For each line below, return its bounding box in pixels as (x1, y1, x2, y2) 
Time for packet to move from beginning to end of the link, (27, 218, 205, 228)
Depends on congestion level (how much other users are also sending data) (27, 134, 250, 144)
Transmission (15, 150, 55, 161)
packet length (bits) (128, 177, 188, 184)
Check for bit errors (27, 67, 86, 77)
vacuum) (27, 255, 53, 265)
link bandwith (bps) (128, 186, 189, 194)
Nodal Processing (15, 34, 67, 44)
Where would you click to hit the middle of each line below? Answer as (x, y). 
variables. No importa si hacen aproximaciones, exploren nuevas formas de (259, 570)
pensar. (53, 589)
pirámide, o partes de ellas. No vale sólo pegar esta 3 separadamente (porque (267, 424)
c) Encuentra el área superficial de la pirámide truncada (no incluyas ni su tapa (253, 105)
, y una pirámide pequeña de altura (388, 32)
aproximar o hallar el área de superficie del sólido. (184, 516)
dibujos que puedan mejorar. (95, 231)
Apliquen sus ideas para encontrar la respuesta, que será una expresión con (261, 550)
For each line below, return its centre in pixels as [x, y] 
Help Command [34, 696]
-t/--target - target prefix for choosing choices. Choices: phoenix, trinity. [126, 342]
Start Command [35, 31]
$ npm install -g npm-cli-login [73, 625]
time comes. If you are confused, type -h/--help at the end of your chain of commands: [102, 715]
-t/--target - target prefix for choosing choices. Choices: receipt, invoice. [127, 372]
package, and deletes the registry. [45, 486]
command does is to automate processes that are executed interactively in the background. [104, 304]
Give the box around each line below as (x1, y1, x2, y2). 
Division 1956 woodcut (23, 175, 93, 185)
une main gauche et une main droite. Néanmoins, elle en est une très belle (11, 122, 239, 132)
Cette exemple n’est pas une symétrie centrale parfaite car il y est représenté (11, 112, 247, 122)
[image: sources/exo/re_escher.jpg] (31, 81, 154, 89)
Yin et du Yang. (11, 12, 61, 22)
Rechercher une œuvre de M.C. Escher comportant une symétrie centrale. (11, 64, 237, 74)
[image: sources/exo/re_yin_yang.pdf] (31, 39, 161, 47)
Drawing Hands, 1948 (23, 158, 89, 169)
--
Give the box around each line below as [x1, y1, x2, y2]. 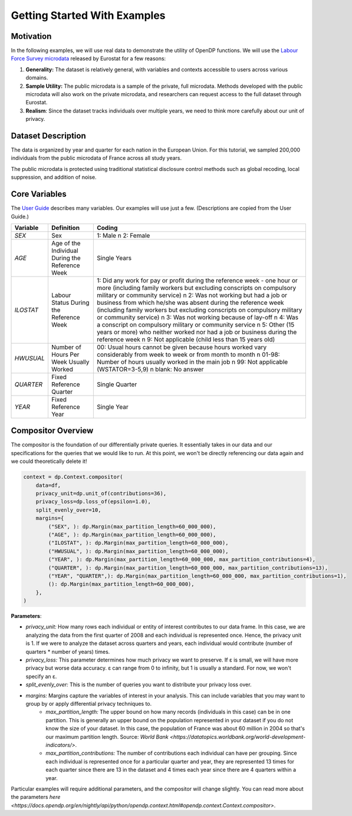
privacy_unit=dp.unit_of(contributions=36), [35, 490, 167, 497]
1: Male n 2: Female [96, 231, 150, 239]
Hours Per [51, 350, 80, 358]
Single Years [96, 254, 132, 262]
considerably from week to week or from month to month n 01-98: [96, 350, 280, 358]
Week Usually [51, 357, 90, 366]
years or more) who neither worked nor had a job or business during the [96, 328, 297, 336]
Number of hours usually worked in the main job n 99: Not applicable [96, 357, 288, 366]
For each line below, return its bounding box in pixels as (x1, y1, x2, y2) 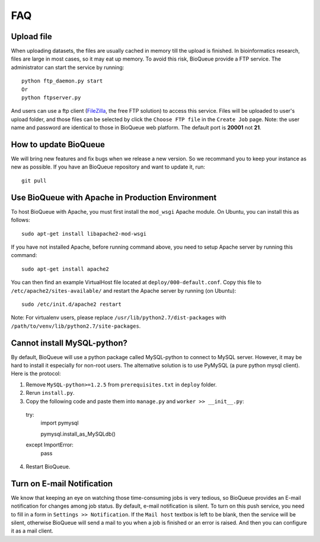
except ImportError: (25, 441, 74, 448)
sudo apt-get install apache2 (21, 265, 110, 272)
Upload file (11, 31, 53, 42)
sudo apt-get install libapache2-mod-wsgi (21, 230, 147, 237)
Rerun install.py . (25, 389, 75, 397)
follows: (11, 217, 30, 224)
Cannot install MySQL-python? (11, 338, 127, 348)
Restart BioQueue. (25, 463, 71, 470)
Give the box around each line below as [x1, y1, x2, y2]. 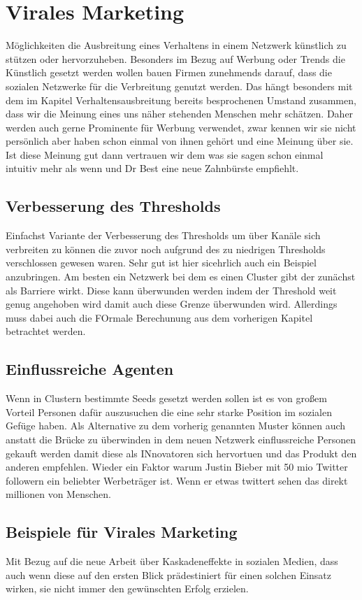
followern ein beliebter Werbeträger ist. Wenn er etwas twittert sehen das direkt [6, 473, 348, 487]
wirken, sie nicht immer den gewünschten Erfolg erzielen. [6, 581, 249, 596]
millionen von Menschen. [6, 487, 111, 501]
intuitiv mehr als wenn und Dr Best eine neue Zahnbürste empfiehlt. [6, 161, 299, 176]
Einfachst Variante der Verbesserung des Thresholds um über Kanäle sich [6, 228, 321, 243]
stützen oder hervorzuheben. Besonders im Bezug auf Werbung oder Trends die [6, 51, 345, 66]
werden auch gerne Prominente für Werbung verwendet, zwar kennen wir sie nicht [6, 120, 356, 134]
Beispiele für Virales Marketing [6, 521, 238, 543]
...
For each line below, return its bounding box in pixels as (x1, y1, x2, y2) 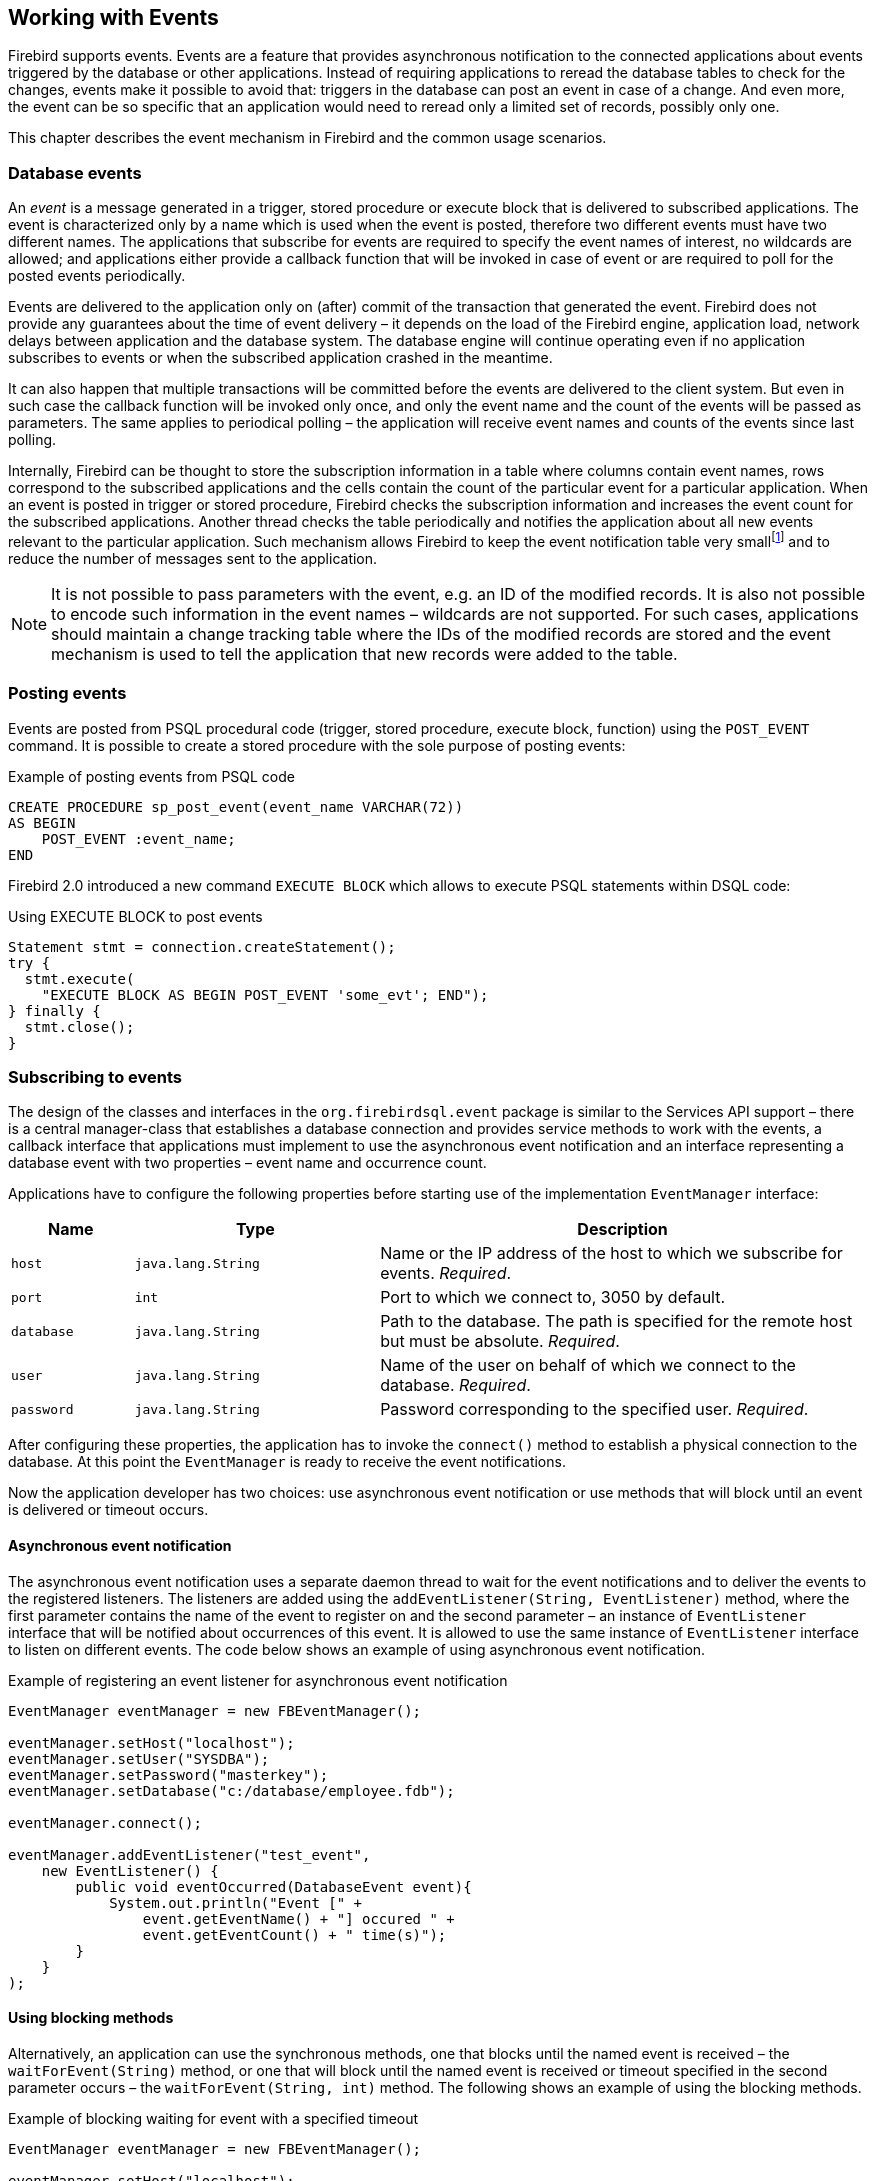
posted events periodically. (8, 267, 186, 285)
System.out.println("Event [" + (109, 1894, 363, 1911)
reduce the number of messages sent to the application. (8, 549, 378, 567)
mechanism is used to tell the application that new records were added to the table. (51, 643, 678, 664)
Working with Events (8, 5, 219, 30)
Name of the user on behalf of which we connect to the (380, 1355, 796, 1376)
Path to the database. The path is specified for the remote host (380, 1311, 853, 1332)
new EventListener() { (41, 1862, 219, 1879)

**WHAT YOU SHOULD DO**: Word for word, restate the lines above from the line containing "Rechercher une œuvre" through the line containing "Drawing Hands, 1948 (23, 158, 89, 169)", with both included and nothing else.

**TASK SOLUTION**:
Rechercher une œuvre de M.C. Escher comportant une symétrie centrale. (11, 64, 237, 74)
[image: sources/exo/re_yin_yang.pdf] (31, 39, 161, 47)
Drawing Hands, 1948 (23, 158, 89, 169)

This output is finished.